In Costa Rica, men often stop their cars and hiss at women as a way to compliment them. In the West Indies, men do the same by yelling and smooth-talking in the street. While this can be unsettling for a traveler, in some cultures, these actions are actually meant to express admiration for a woman—they’re not intended to be harmful or threatening (even if they’re still annoying).
But it can be hard for Western women to dismiss this behavior as just part of a different culture. The best approach is to talk to local women to find out what’s typical and how to respond if things get inappropriate. This is also an opportunity to learn what they see as significant issues for women in their culture.
When I was in India, street harassment turned ugly when a man tried to pull me down to the ground as I walked back to my apartment. I fought him off by beating him with my purse until I could escape. People who saw the incident came to my rescue and quickly contacted the police. If someone tries something, it’s okay to do what it takes to ensure your safety.

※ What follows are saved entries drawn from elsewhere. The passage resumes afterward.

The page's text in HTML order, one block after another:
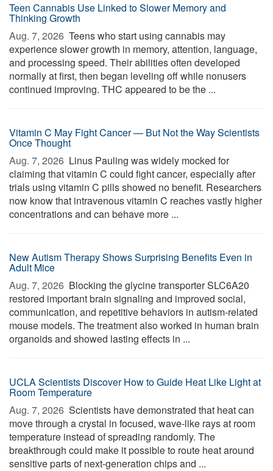
Teen Cannabis Use Linked to Slower Memory and
Thinking Growth
Aug. 7, 2026  Teens who start using cannabis may
experience slower growth in memory, attention, language,
and processing speed. Their abilities often developed
normally at first, then began leveling off while nonusers
continued improving. THC appeared to be the ...
Vitamin C May Fight Cancer — But Not the Way Scientists
Once Thought
Aug. 7, 2026  Linus Pauling was widely mocked for
claiming that vitamin C could fight cancer, especially after
trials using vitamin C pills showed no benefit. Researchers
now know that intravenous vitamin C reaches vastly higher
concentrations and can behave more ...
New Autism Therapy Shows Surprising Benefits Even in
Adult Mice
Aug. 7, 2026  Blocking the glycine transporter SLC6A20
restored important brain signaling and improved social,
communication, and repetitive behaviors in autism-related
mouse models. The treatment also worked in human brain
organoids and showed lasting effects in ...
UCLA Scientists Discover How to Guide Heat Like Light at
Room Temperature
Aug. 7, 2026  Scientists have demonstrated that heat can
move through a crystal in focused, wave-like rays at room
temperature instead of spreading randomly. The
breakthrough could make it possible to route heat around
sensitive parts of next-generation chips and ...

Make sure the people around you know what’s going on. In a packed bus or busy market, you’re bound to bump into people, but you will immediately know the difference between a push in the crowd and someone trying to grope you. If this happens, bring attention to the situation by loudly shouting, “what are you doing?” Others will likely try to help you, and may step in to confront the grabby person on your behalf.

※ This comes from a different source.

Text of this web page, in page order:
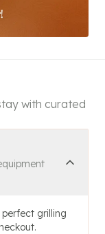
with curated
grilling

The police were supportive in my case, but they might not always take such reports seriously, especially from local women—who might have to endure this type of street harassment daily. Sometimes, they are even harassed further for filing a report. In more patriarchal societies, the authorities might simply write a report and send you on your way. Or they may take advantage of the fact that you’re a foreigner by demanding a bribe. Still, always have the local emergency number in your cell phone—but consider carefully the action you take. In a serious situation such as an assault, it’s often better to contact your local embassy first and let them help you resolve the situation with the local police.

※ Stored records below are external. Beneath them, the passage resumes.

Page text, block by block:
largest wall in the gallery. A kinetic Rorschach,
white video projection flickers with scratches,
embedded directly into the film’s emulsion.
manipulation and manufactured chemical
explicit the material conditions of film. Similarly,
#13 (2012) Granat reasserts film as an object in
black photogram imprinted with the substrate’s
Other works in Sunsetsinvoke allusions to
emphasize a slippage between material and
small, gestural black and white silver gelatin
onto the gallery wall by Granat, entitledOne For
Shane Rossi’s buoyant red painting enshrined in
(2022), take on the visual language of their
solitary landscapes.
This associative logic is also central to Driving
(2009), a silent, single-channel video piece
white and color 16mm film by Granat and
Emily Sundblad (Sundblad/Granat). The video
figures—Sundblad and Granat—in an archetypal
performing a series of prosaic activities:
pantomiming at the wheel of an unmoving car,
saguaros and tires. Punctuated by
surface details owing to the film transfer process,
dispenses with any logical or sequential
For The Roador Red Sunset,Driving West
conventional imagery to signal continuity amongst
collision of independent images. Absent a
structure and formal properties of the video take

While you don’t want to travel in fear, it’s important to be a prepared traveler. Consider taking a self-defense class, which can give you confidence to handle tricky situations you might encounter abroad. As an additional precaution, you can carry pepper spray (or a simple mix of chilis and water in a small bottle).
But don’t underestimate the power of simply remaining aware of your surroundings and trusting your gut. Many times you can feel when a situation is about to get unsafe. If someone calling at you on the street is just a passing thing, ignore it. But if you feel the situation is escalating, make sure you have an exit plan and a strategy.
When you know it’s likely you’ll experience unwanted attention as a traveler, make sure you’ve equipped yourself with the right mindset and strategies to handle the possibility of street harassment. If you have to speak out, know that you’re not likely to change an entire culture overnight and consider whether it’s your place to be the catalyst. But do consider your privilege as a foreigner. If it will get you taken seriously, don’t hesitate to assert it.
But there’s no reason to travel in fear. Locals tend to look out for visitors to their cities, and most likely, you’ll have no trouble at all. Wherever you go, walk with your head held high and put on a strong face. If you’ve researched your destination and exude confidence and strength, you’re already prepared to take on any challenge that comes your way.